Wednesday, October 5, 2011

Mrs Midnight and Other Stories

'You people always want an explanation, don't you?' said Mr Pigsny. 'Well, what if there isn't an explanation? Or what if there is one, but I couldn't make you understand it, not in a million years? What if there just aren't words in the poxy English language to express a meaning, you bone-headed little shit?'
--Reggie Oliver, "Mr Pignsy"
The stories in Reggie Oliver's first collection, The Dreams of Cardinal Vittorini and Other Strange Stories, demonstrated a mastery of the traditional English ghost story, most especially the antiquarian variety associated with M. R. James. Oliver's settings and characters showed a remarkable range of knowledge and understanding, but his diction and his particular form of subtle supernaturalism were classically ghostly. In subsequent collections, however, the style of his work has evolved, encompassing other approaches to the supernatural: the ambiguous, the absurd, even on occasion the physically revolting. The title of his fourth collection promised Madder Mysteries, for as the publisher observed, these stories travel "even deeper into his own bizarre territory." Now Oliver's fifth collection has been published. The thirteen tales in Mrs Midnight and Other Stories are frequently eccentric, frequently terrifying, and always erudite and well-observed. As a proof of the author's insight and versatility, this collection can scarcely be bettered.

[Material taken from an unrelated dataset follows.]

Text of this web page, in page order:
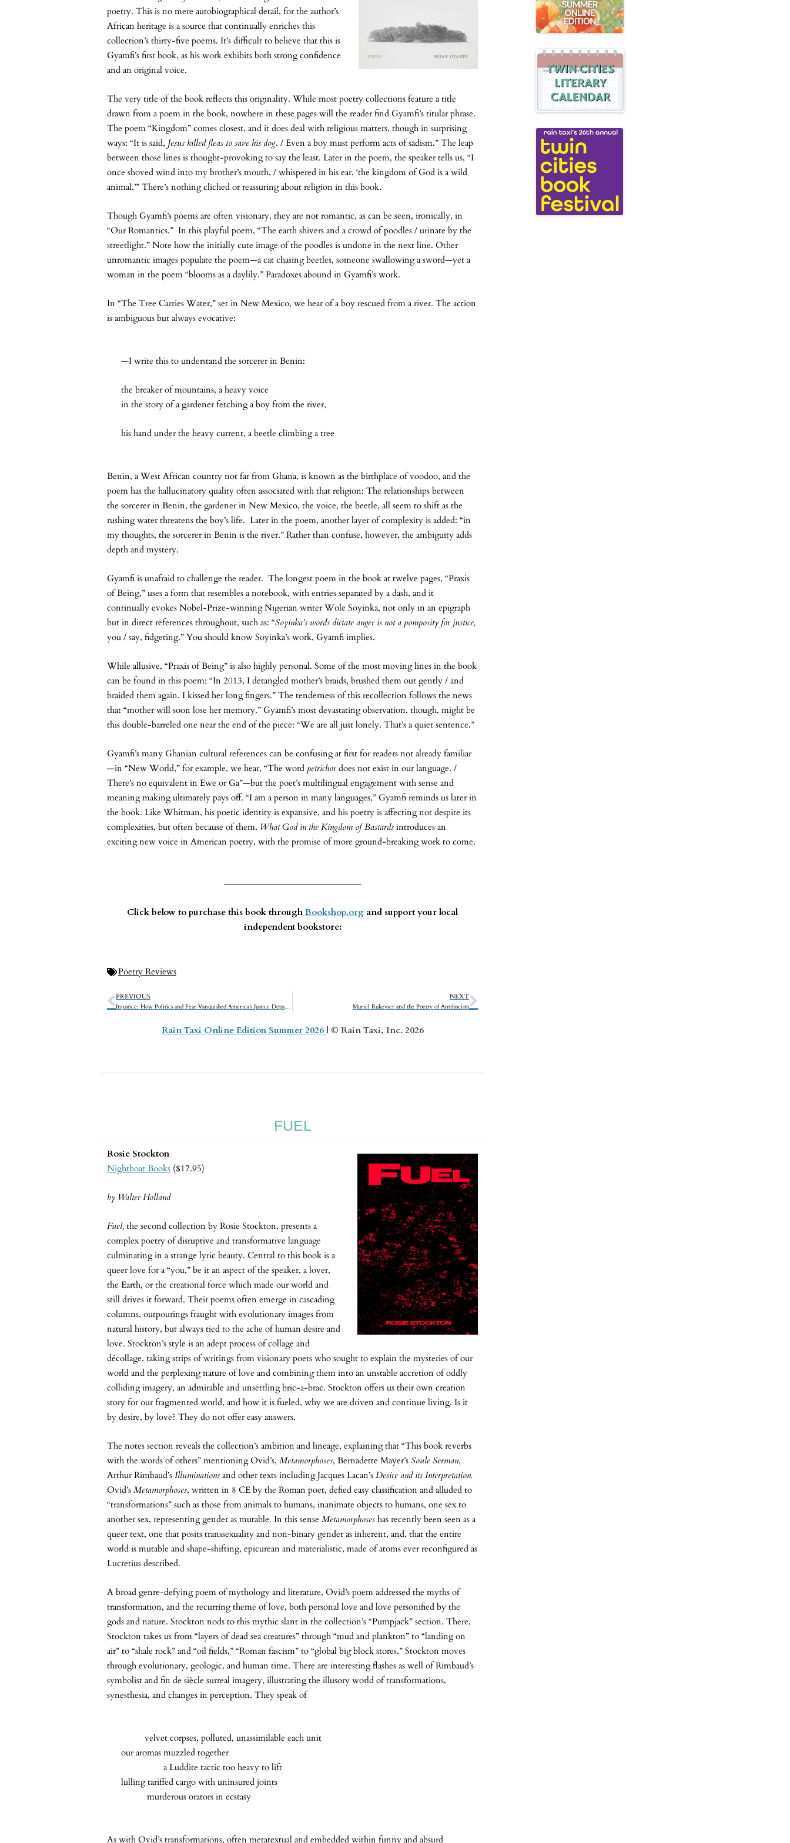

In the introduction to Masques of Satan, reprinted in altered form in the omnibus Dramas from the Depths, Oliver writes, "The stories that follow may contain humour and artifice, but they are essentially serious. They are not divertissements... My ideas derive from some tiny fragment of experience or research. When these fragments connect with some problem or passion that has been exercising me, a story is born." This is an important consideration, for Oliver's choice of mode (the ghostly tale) and prose style (straightforward language, not poetic in the lugubrious sense of the word) might lead one to suspect that his work is mere entertainment, as M. R. James (perhaps not sincerely) claimed of his fiction. In fact Oliver is a deeply literary writer, if we take that word to suggest concern with human behavior and its moral consequences. Because he is never didactic or dogmatic, this is easy enough to miss, but such a failure grossly underestimates Oliver's writings.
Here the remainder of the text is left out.